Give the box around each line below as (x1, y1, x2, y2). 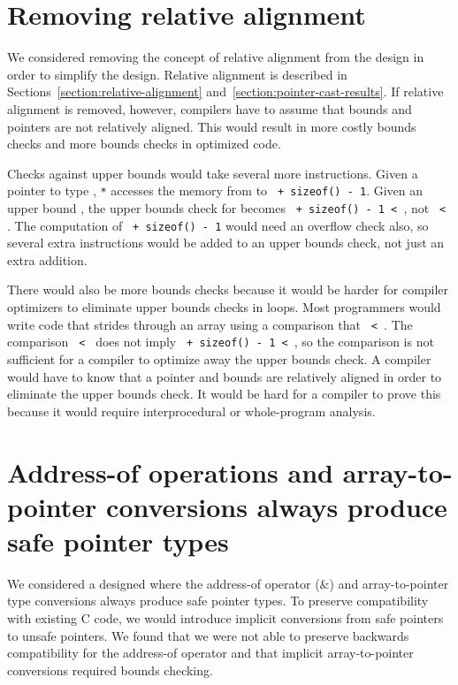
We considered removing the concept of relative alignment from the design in (7, 48, 424, 66)
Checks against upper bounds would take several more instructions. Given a (7, 164, 418, 182)
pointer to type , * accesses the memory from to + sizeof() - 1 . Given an (7, 181, 424, 200)
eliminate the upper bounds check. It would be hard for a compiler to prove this (7, 384, 441, 403)
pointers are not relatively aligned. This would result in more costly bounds (7, 117, 416, 135)
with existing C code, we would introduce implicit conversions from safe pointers (7, 609, 444, 627)
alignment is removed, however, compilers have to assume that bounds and (7, 99, 412, 118)
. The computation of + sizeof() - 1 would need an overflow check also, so (7, 216, 429, 234)
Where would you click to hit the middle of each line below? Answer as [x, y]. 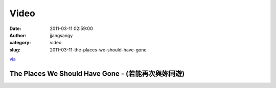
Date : [15, 28]
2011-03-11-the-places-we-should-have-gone [98, 50]
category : [20, 43]
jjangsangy [61, 35]
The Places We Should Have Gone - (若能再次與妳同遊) [97, 74]
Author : [18, 35]
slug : [15, 50]
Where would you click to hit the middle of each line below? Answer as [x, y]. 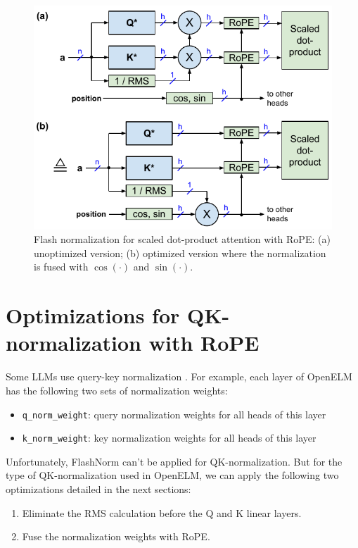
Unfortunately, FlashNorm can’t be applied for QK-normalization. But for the [174, 461]
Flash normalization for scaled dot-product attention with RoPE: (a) [182, 239]
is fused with [61, 267]
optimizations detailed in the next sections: [98, 489]
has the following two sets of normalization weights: [117, 390]
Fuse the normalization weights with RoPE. [116, 536]
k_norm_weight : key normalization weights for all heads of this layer [169, 438]
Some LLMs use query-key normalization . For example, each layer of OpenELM [179, 376]
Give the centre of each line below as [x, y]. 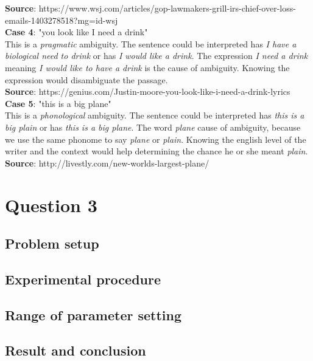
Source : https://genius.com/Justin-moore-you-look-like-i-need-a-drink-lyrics [148, 91]
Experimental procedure [83, 279]
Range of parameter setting [93, 315]
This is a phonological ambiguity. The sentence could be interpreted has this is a [155, 115]
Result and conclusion [76, 350]
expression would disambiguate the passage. [86, 79]
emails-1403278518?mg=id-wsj [62, 20]
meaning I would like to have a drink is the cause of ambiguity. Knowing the [147, 67]
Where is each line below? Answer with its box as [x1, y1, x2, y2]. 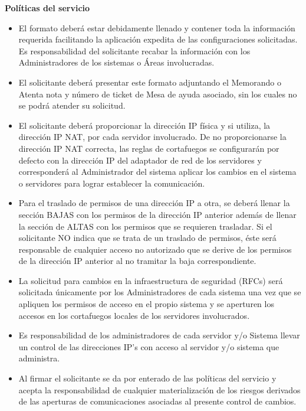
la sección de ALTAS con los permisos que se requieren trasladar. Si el [18, 220, 272, 232]
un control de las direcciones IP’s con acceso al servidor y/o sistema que [18, 340, 279, 353]
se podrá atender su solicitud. [18, 99, 126, 112]
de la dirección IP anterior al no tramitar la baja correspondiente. [18, 255, 256, 267]
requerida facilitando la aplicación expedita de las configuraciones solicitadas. [18, 33, 298, 45]
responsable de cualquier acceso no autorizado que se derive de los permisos [18, 243, 292, 255]
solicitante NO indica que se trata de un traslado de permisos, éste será [18, 231, 277, 244]
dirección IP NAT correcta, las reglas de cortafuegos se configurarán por [18, 142, 279, 154]
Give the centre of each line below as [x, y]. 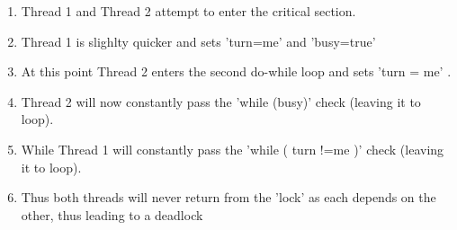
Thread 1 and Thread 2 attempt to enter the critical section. [188, 11]
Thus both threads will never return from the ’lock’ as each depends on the [228, 197]
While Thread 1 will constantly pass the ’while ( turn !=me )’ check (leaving [233, 149]
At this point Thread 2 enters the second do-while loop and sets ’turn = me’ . [236, 71]
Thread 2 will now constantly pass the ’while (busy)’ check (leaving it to [221, 101]
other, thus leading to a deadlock [112, 214]
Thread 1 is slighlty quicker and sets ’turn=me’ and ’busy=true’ [198, 41]
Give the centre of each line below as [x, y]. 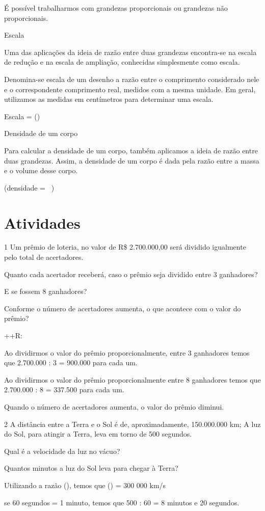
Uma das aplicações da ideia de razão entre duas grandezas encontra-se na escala [130, 52]
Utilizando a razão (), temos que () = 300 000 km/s [85, 485]
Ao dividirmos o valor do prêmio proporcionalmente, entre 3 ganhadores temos [127, 352]
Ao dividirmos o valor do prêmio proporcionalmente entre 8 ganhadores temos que [132, 379]
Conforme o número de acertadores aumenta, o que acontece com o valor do [123, 308]
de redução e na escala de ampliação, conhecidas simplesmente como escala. [122, 62]
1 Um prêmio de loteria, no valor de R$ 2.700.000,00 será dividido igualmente [125, 247]
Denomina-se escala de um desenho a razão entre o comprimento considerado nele [132, 79]
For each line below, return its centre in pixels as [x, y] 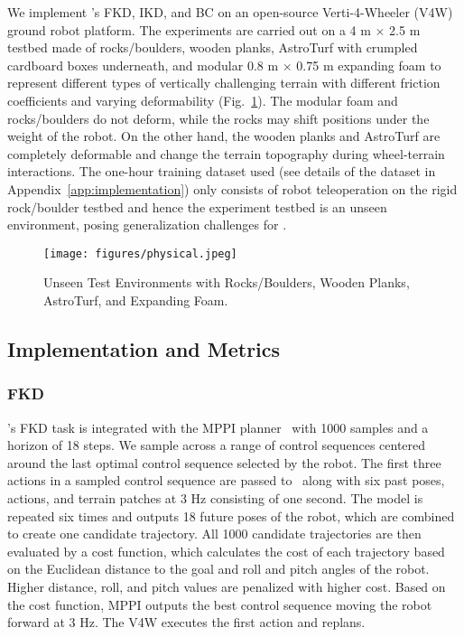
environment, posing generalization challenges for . [147, 225]
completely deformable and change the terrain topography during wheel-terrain [226, 153]
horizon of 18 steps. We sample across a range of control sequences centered [217, 445]
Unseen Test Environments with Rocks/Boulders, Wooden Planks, [227, 282]
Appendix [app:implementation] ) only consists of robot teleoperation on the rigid [232, 188]
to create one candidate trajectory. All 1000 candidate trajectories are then [214, 534]
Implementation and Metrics [144, 348]
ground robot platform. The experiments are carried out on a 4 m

##########

Reproduce the listing word for word, but keep the pictures out of it.

Give the box around each line below as (x1, y1, x2, y2). 
We considered removing the concept of relative alignment from the design in (7, 48, 424, 66)
Checks against upper bounds would take several more instructions. Given a (7, 164, 418, 182)
pointer to type , * accesses the memory from to + sizeof() - 1 . Given an (7, 181, 424, 200)
eliminate the upper bounds check. It would be hard for a compiler to prove this (7, 384, 441, 403)
pointers are not relatively aligned. This would result in more costly bounds (7, 117, 416, 135)
with existing C code, we would introduce implicit conversions from safe pointers (7, 609, 444, 627)
alignment is removed, however, compilers have to assume that bounds and (7, 99, 412, 118)
. The computation of + sizeof() - 1 would need an overflow check also, so (7, 216, 429, 234)
Where would you click to hit the middle of each line below? Answer as [x, y]. 
Date : [15, 28]
2011-03-11-the-places-we-should-have-gone [98, 50]
category : [20, 43]
jjangsangy [61, 35]
The Places We Should Have Gone - (若能再次與妳同遊) [97, 74]
Author : [18, 35]
slug : [15, 50]
Where would you click to hit the middle of each line below? Answer as [x, y]. 
Unfortunately, FlashNorm can’t be applied for QK-normalization. But for the [174, 461]
Flash normalization for scaled dot-product attention with RoPE: (a) [182, 239]
is fused with [61, 267]
optimizations detailed in the next sections: [98, 489]
has the following two sets of normalization weights: [117, 390]
Fuse the normalization weights with RoPE. [116, 536]
k_norm_weight : key normalization weights for all heads of this layer [169, 438]
Some LLMs use query-key normalization . For example, each layer of OpenELM [179, 376]
Give the centre of each line below as [x, y]. 
Source : https://genius.com/Justin-moore-you-look-like-i-need-a-drink-lyrics [148, 91]
Experimental procedure [83, 279]
Range of parameter setting [93, 315]
This is a phonological ambiguity. The sentence could be interpreted has this is a [155, 115]
Result and conclusion [76, 350]
expression would disambiguate the passage. [86, 79]
emails-1403278518?mg=id-wsj [62, 20]
meaning I would like to have a drink is the cause of ambiguity. Knowing the [147, 67]
Where is each line below? Answer with its box as [x1, y1, x2, y2]. 
la sección de ALTAS con los permisos que se requieren trasladar. Si el [18, 220, 272, 232]
un control de las direcciones IP’s con acceso al servidor y/o sistema que [18, 340, 279, 353]
se podrá atender su solicitud. [18, 99, 126, 112]
de la dirección IP anterior al no tramitar la baja correspondiente. [18, 255, 256, 267]
requerida facilitando la aplicación expedita de las configuraciones solicitadas. [18, 33, 298, 45]
responsable de cualquier acceso no autorizado que se derive de los permisos [18, 243, 292, 255]
solicitante NO indica que se trata de un traslado de permisos, éste será [18, 231, 277, 244]
dirección IP NAT correcta, las reglas de cortafuegos se configurarán por [18, 142, 279, 154]
Give the centre of each line below as [x, y]. 
Thread 1 and Thread 2 attempt to enter the critical section. [188, 11]
Thus both threads will never return from the ’lock’ as each depends on the [228, 197]
While Thread 1 will constantly pass the ’while ( turn !=me )’ check (leaving [233, 149]
At this point Thread 2 enters the second do-while loop and sets ’turn = me’ . [236, 71]
Thread 2 will now constantly pass the ’while (busy)’ check (leaving it to [221, 101]
other, thus leading to a deadlock [112, 214]
Thread 1 is slighlty quicker and sets ’turn=me’ and ’busy=true’ [198, 41]
Give the centre of each line below as [x, y]. 
Uma das aplicações da ideia de razão entre duas grandezas encontra-se na escala [130, 52]
Utilizando a razão (), temos que () = 300 000 km/s [85, 485]
Ao dividirmos o valor do prêmio proporcionalmente, entre 3 ganhadores temos [127, 352]
Ao dividirmos o valor do prêmio proporcionalmente entre 8 ganhadores temos que [132, 379]
Conforme o número de acertadores aumenta, o que acontece com o valor do [123, 308]
de redução e na escala de ampliação, conhecidas simplesmente como escala. [122, 62]
1 Um prêmio de loteria, no valor de R$ 2.700.000,00 será dividido igualmente [125, 247]
Denomina-se escala de um desenho a razão entre o comprimento considerado nele [132, 79]
For each line below, return its centre in pixels as [x, y] 
environment, posing generalization challenges for . [147, 225]
completely deformable and change the terrain topography during wheel-terrain [226, 153]
horizon of 18 steps. We sample across a range of control sequences centered [217, 445]
Unseen Test Environments with Rocks/Boulders, Wooden Planks, [227, 282]
Appendix [app:implementation] ) only consists of robot teleoperation on the rigid [232, 188]
to create one candidate trajectory. All 1000 candidate trajectories are then [214, 534]
Implementation and Metrics [144, 348]
ground robot platform. The experiments are carried out on a 4 m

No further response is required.